Thelma Oliveira ainda ressalta que esta série de ações é vista como compromisso com a infância e adolescência que, muitas vezes por fatores externos, tem uma condição muito desigual e precisam ter o apoio de recurso e programas do governo do estado para que elas posam ter direito à infância e o direto integral à cidadania.
“Cuidar bem da infância significa dar à geração que está vindo a condição de ser melhor cidadã, de poderem construir uma sociedade melhor do que a nossa, é nessa perspectiva que esta política de atendimento à criança e ao adolescente se insere na transformação da sociedade”, finaliza.
A Conferência e o espaço escolar - As diretrizes para as políticas públicas, que serão aplicadas para a próxima década, voltadas à promoção e proteção infanto-juvenil estão sendo discutidas durante a 7ª Conferência Estadual dos Direitos da Criança e do Adolescente. Alguns temas ligados à educação são lembrados no evento para serem discutidos.

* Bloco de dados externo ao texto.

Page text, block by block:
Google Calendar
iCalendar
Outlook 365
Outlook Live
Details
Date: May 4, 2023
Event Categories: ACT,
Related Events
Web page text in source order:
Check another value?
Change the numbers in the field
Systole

Lílian Romão, jornalista da revista Viração de São Paulo e Humberto Góes professor e advogado, palestraram acerca do tema: “Participação de crianças e adolescentes em espaços de construção da cidadania”. Ambos chamaram atenção para a necessidade de criação de novos espaços e relações tanto na família como na comunidade e na escola.

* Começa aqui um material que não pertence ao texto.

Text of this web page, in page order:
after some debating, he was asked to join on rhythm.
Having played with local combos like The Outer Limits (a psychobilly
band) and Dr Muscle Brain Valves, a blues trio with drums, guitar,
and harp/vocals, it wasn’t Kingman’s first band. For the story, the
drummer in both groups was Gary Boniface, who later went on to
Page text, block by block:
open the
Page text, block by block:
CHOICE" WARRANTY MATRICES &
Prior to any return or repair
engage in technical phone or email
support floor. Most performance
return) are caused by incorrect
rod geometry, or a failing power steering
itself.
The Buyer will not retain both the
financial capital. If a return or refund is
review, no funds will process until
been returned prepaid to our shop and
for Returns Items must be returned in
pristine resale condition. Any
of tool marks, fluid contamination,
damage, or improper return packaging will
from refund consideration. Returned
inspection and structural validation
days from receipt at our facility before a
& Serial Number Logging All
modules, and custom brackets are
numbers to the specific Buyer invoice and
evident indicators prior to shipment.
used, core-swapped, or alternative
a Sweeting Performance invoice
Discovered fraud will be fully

“Esta relação começa em casa, no momento em que os pais dão espaço para os filhos participarem e os escutam com atenção e consideração. Quando os pais assumem esta postura, as crianças chegam à escola com uma perspectiva diferente, ou seja, as relações estão ligadas e uma é resultado da outra”, explica Lílian.
“Estamos aqui não porque as crianças e os adolescentes são o futuro, mas porque eles têm idéias importantes que devem ser ouvidas e consideradas não só por colegas da mesma faixa etária, mas pelos adultos também”, afirma ela.
A estudante Mayara Santana, 2° ano Do Ensino Médio do Colégio Francisco Alves de Almeida, em Conselheiro Mairinc veio ao evento para debater propostas e ideias. “Cada município tem uma carência diferente em algum setor e baseado nesta carência, é elaborada uma proposta que defendemos aqui. As melhores irão para a Conferencia Nacional, que acontece em dezembro em Brasília”, diz ela empolgada.
Em relação à educação, Mayara ainda lembrou da importância da gestão democrática ao afirmar que no seu colégio, os estudantes participam de debates e discussões e têm plena autonomia para eleger os representantes do Grêmio Estudantil.
A 7ª Conferência que se realiza até quinta-feira (24) no Centro de Convenções de Curitiba. Cerca de 700 pessoas participam do evento que tem como tema: “Construindo Diretrizes da Política e do Plano Decenal”. O objetivo é discutir ações direcionadas ao público infanto-juvenil contando com os avanços alcançados após a promulgação do Estatuto da Criança e do Adolescente. O encontro é resultado de reuniões municipais e regionais que aconteceram desde o início do ano e que envolveram mais de 30 mil pessoas. Dos 500 delegados participantes, 59 serão escolhidos para representar o Paraná na Conferência Nacional.